The ECO should consider the following factors in assessing whether strong ties exist:
- the length of the original residence in the UK;
- the time the applicant has been outside the UK;
- the reason for the delay beyond the 2 years - was it through their own wish or no fault of their own (for example, having to care for a sick or elderly relative)?;
- the reasons for leaving the UK and for now wishing to return;
- the nature of the family ties in the UK;
- how close are they and to what extent have they been maintained during the absence?;
- do they have a home in the UK and, if admitted, would they remain and live there?
The longer a person has remained outside the UK (over 2 years), the more difficult it will be for them to qualify for admission under this provision. The longer the previous residence in the UK, the stronger the case for consideration, provided that there had not been a break in residence which extended over a number of years.
Other more specific circumstances which would support an application are:
- travel and service overseas with a particular employer before return to the UK with the employer;
- service abroad for the UK Government, or as a dependant of a member of H M Forces or as an employee of a quasi-governmental body, a British company or a United Nations organisation;
- employment abroad in the public service of a friendly country by a person who could not reasonably be expected to settle in that country permanently;
- a prolonged period of study abroad by a person who wishes to rejoin the family in UK on completion of studies;
- prolonged medical treatment abroad of a kind not available in the UK.

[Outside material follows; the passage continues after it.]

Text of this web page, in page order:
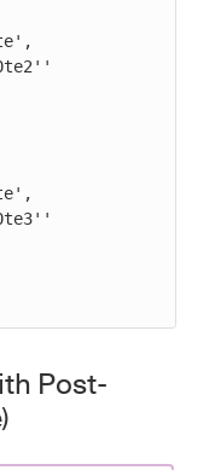
Post-

SET9.6 Exception to the two year rule for holders of certain United Kingdom passports
There are exceptions to the 2 year rule for certain returning residents who are holders of UK passports as follows:
i) Under paragraph 16 of the Rules if any of the following produce a UK passport issued in the UK and Islands or the Irish Republic before 1 January 1973, they should be admitted freely (unless the passport has been endorsed to show that they were subject to immigration control).
- a British Dependent Territories Citizen (BDTC);
- a British National (Overseas) (BN(0));
- a British Overseas Citizen (BOC);
- a British Protected Person (BPP);
a British Subject (BS) by virtue of section 30(a) of the British Nationality Act 1981(who, immediately before 1 January 1983 would have been a British Subject not possessing citizenship of the UK and Colonies or the citizenship of any other Commonwealth country or territory).

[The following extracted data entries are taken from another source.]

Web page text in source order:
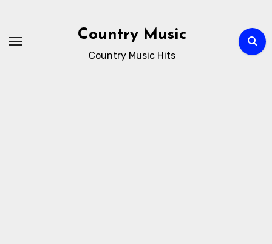
content
Country Music
Country Music Hits
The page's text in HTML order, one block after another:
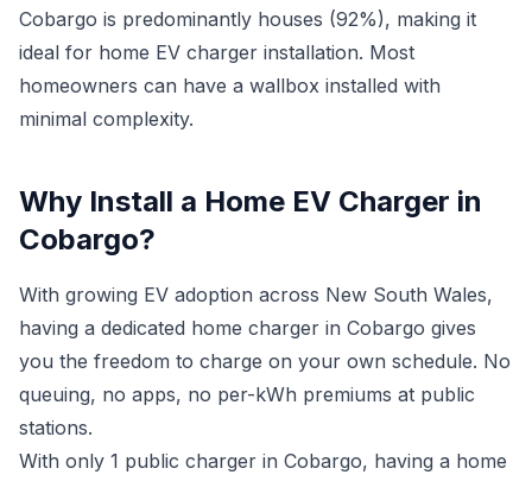
Cobargo is predominantly houses (92%), making it
ideal for home EV charger installation. Most
homeowners can have a wallbox installed with
minimal complexity.
Why Install a Home EV Charger in
Cobargo?
With growing EV adoption across New South Wales,
having a dedicated home charger in Cobargo gives
you the freedom to charge on your own schedule. No
queuing, no apps, no per-kWh premiums at public
stations.
With only 1 public charger in Cobargo, having a home
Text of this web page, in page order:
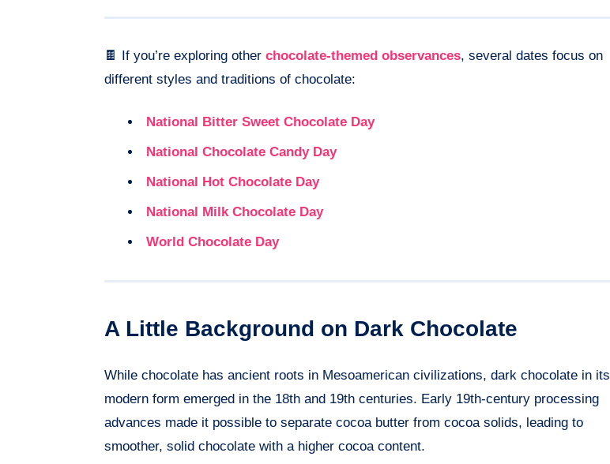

ii) Under paragraph 17 of the Rules, British Overseas Citizens (BOC) who hold UK passports wherever issued are also entitled to admission at any time as returning residents if they can satisfy the Immigration Officer that, since 1 March 1968, they have been given indefinite leave to enter or remain in the UK.
Those who benefit from (i) or (ii) above will normally have "Holder is entitled to re-admission to the United Kingdom" endorsed in their passport.

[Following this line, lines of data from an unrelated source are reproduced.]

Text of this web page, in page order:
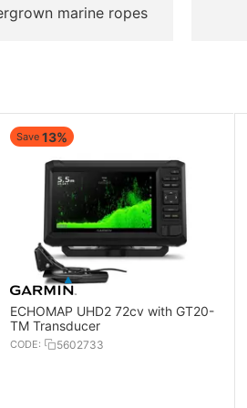
marine ropes
Save 13%
ECHOMAP UHD2 72cv with GT20-
TM Transducer
CODE: 5602733

Those in (i) or (ii) who have a stamp showing indefinite leave to enter (ILE) or indefinite leave to remain (ILR) in their passports are entitled to readmission as returning residents at any time.
Persons described in (i) who produce a UK passport issued outside the Common Travel Area, or issued within the Common Travel Area on or after 1 January 1973, are subject to the normal 2 year rule unless their passports bear the 'RIGHT OF READMISSION' endorsement.
SET9.7 Acquisition of settled status as a result of a defective endorsement in a passport
Applicants who entered the UK before 1 August 1988 may have obtained 'returning resident' entry clearance, due to a defective endorsement in their passports.
The UK Border Agency will issue a letter to the individual concerned as confirmation of settled status. If an applicant is unable to produce such a letter, the application should be deferred to the UK Border Agency for a check of previous papers.
SET9.8 What about Holders of Home Office travel documents?
If the holder of a Home Office travel document is issued with a national passport, this invalidates the Home Office document. Nevertheless, the holder may qualify for entry as a returning resident.